| WORK INSTRUCTIONS |
Please give the lines below again exactly as they stand, from the one that contains "pixels as (x, y)" up to and including the one that contains "Madrid y que (50, 150)", leaving all pictures out.

*** MATERIAL SHOWN ***

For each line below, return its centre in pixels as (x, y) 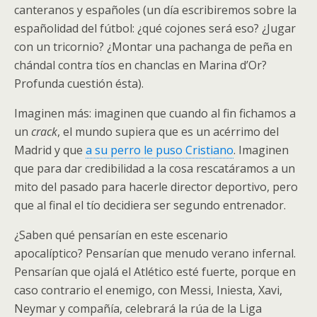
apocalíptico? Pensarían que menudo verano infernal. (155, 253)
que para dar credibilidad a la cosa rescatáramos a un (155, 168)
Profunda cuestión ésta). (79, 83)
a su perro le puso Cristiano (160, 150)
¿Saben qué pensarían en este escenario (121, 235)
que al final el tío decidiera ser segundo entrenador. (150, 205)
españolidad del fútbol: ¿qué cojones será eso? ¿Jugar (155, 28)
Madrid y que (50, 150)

*** End of MATERIAL SHOWN ***
*** MATERIAL SHOWN ***

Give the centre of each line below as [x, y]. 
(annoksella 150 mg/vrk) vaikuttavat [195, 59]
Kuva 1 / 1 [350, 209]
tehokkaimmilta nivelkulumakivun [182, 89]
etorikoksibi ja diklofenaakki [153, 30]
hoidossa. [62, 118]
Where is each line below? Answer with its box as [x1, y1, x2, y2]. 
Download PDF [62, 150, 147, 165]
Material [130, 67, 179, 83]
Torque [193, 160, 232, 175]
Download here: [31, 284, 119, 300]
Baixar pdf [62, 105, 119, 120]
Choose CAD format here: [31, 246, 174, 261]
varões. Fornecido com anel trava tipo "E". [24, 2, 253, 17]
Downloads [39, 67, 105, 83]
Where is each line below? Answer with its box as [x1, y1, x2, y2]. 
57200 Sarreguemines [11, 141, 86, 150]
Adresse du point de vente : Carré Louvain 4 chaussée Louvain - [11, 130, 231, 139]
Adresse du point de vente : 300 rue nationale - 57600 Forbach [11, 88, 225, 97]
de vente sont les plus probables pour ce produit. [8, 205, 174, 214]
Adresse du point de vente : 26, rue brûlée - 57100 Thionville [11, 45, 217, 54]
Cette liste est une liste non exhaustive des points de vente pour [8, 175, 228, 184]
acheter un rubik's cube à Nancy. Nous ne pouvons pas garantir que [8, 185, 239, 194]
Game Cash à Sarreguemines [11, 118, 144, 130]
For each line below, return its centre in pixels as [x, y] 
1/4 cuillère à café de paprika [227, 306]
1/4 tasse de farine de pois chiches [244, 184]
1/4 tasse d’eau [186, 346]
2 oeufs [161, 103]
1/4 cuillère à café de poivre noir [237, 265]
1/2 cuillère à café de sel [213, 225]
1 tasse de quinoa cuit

*** End of MATERIAL SHOWN ***
*** MATERIAL SHOWN ***

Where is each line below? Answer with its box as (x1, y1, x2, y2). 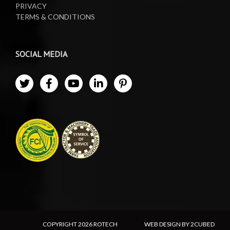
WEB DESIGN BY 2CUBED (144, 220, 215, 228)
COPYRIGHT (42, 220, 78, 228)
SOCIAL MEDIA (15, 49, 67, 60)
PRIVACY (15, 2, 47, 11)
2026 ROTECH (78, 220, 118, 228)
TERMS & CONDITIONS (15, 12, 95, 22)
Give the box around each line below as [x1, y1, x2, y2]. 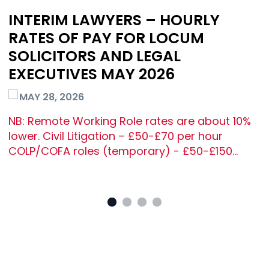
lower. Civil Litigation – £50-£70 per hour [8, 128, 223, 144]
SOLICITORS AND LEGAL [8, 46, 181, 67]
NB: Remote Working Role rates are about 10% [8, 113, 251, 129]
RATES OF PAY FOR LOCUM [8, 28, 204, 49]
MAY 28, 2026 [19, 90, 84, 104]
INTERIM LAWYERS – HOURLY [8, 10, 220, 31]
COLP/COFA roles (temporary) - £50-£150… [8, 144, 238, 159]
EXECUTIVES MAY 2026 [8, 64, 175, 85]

*** End of MATERIAL SHOWN ***

| EXERCISE OUTPUT |
For each line below, return its centre in pixels as (x, y) 
apocalíptico? Pensarían que menudo verano infernal. (155, 253)
que para dar credibilidad a la cosa rescatáramos a un (155, 168)
Profunda cuestión ésta). (79, 83)
a su perro le puso Cristiano (160, 150)
¿Saben qué pensarían en este escenario (121, 235)
que al final el tío decidiera ser segundo entrenador. (150, 205)
españolidad del fútbol: ¿qué cojones será eso? ¿Jugar (155, 28)
Madrid y que (50, 150)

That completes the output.